*EXERCISE*.
Across the entries that follow, count each line holding "Jacopo" and state the total alone.

*DATASET*.

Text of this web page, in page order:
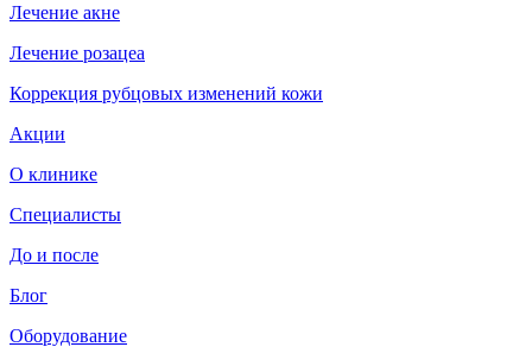
Лечение акне
Лечение розацеа
Коррекция рубцовых изменений кожи
Акции
О клинике
Специалисты
До и после
Блог
Оборудование
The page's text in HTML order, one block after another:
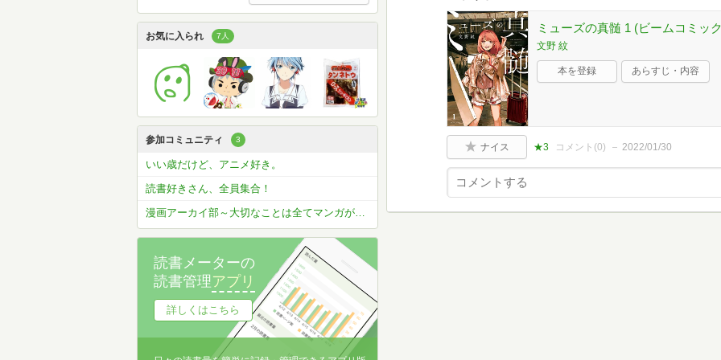
ミューズの真髄 1 (ビームコミッ
文野 紋
本を登録 あらすじ・内容
ナイス ★3 コメント(0) 2022/01/30
お気に入られ 7人
参加コミュニティ 3
いい歳だけど、アニメ好き。
読書好きさん、全員集合！
漫画アーカイ部～大切なことは全てマンガが教えてくれた～
読書メーターの
読書管理アプリ
詳しくはこちら
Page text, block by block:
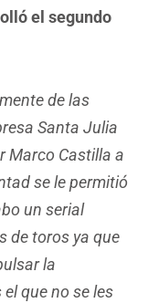
el segundo
de las
Santa Julia
Marco Castilla a
se le permitió
un serial
de toros ya que
la
que no se les
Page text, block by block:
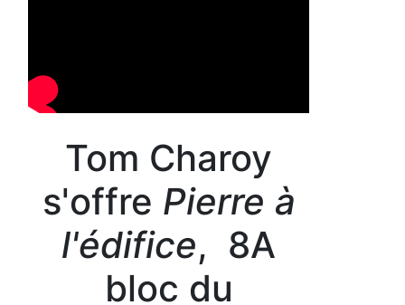
Tom Charoy
s'offre Pierre à
l'édifice, 8A
bloc du
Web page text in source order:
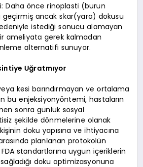
Daha önce rinoplasti (burun
ancak skar(yara) dokusu
istediği sonucu alamayan
ameliyata gerek kalmadan
alternatifi sunuyor.
Uğratmıyor
kesi barındırmayan ve ortalama
bu enjeksiyonyöntemi, hastaların
sonra günlük sosyal
şekilde dönmelerine olanak
doku yapısına ve ihtiyacına
planlanan protokolün
FDA standartlarına uygun içeriklerin
doku optimizasyonuna
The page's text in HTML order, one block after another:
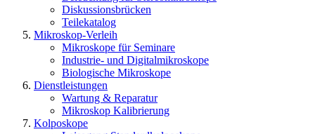
Diskussionsbrücken
Teilekatalog
Mikroskop-Verleih
Mikroskope für Seminare
Industrie- und Digitalmikroskope
Biologische Mikroskope
Dienstleistungen
Wartung & Reparatur
Mikroskop Kalibrierung
Kolposkope
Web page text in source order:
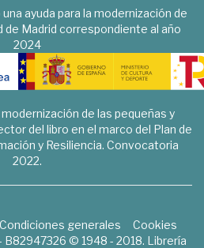
ayuda para la modernización de
de Madrid correspondiente al año
2024
de las pequeñas y
del libro en el marco del Plan de
y Resiliencia. Convocatoria
2022.
Condiciones generales
Cookies
B82947326 © 1948 - 2018. Librería
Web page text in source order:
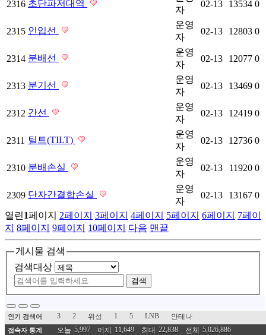
2316 초단파저대역
자
02-13 13534 0
2315 인입선
운영
자
02-13 12803 0
2314 분배선
운영
자
02-13 12077 0
2313 분기선
운영
자
02-13 13469 0
2312 간선
운영
자
02-13 12419 0
2311 틸트(TILT)
운영
자
02-13 12736 0
2310 분배손실
운영
자
02-13 11920 0
2309 단자간결합손실
운영
자
02-13 13167 0
열린1페이지 2페이지 3페이지 4페이지 5페이지 6페이지 7페이
지 8페이지 9페이지 10페이지 다음 맨끝
게시물 검색
검색대상
검색
인기 검색어 3 2 위성 1 5 LNB 안테나
접속자 통계 오늘 5,997 어제 11,649 최대 22,838 전체 5,026,886
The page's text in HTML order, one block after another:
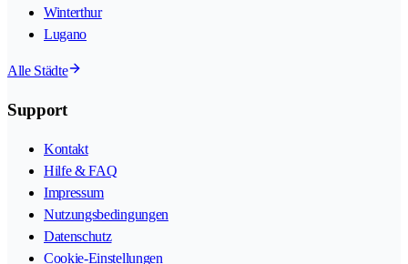
Winterthur
Lugano
Alle Städte
Support
Kontakt
Hilfe & FAQ
Impressum
Nutzungsbedingungen
Datenschutz
Cookie-Einstellungen
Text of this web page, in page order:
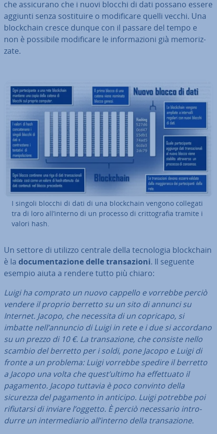
che as­si­cu­ra­no che i nuovi blocchi di dati possano essere
aggiunti senza so­sti­tui­re o mo­di­fi­ca­re quelli vecchi. Una
bloc­k­chain cresce dunque con il passare del tempo e
non è possibile mo­di­fi­ca­re le in­for­ma­zio­ni già me­mo­riz­
za­te.
I singoli blocchi di dati di una bloc­k­chain vengono collegati
tra di loro all’interno di un processo di crit­to­gra­fia tramite i
valori hash.
Un settore di utilizzo centrale della tec­no­lo­gia bloc­k­chain
è la do­cu­men­ta­zio­ne delle tran­sa­zio­ni. Il seguente
esempio aiuta a rendere tutto più chiaro:
Luigi ha comprato un nuovo cappello e vorrebbe perciò
vendere il proprio berretto su un sito di annunci su
Internet. Jacopo, che necessita di un copricapo, si
imbatte nell’annuncio di Luigi in rete e i due si accordano
su un prezzo di 10 €. La tran­sa­zio­ne, che consiste nello
scambio del berretto per i soldi, pone Jacopo e Luigi di
fronte a un problema: Luigi vorrebbe spedire il berretto
a Jacopo una volta che quest’ultimo ha ef­fet­tua­to il
pagamento. Jacopo tuttavia è poco convinto della
sicurezza del pagamento in anticipo. Luigi potrebbe poi
ri­fiu­tar­si di inviare l’oggetto. È perciò ne­ces­sa­rio in­tro­
dur­re un in­ter­me­dia­rio all’interno della tran­sa­zio­ne.

*EXERCISE SOLUTION*.
4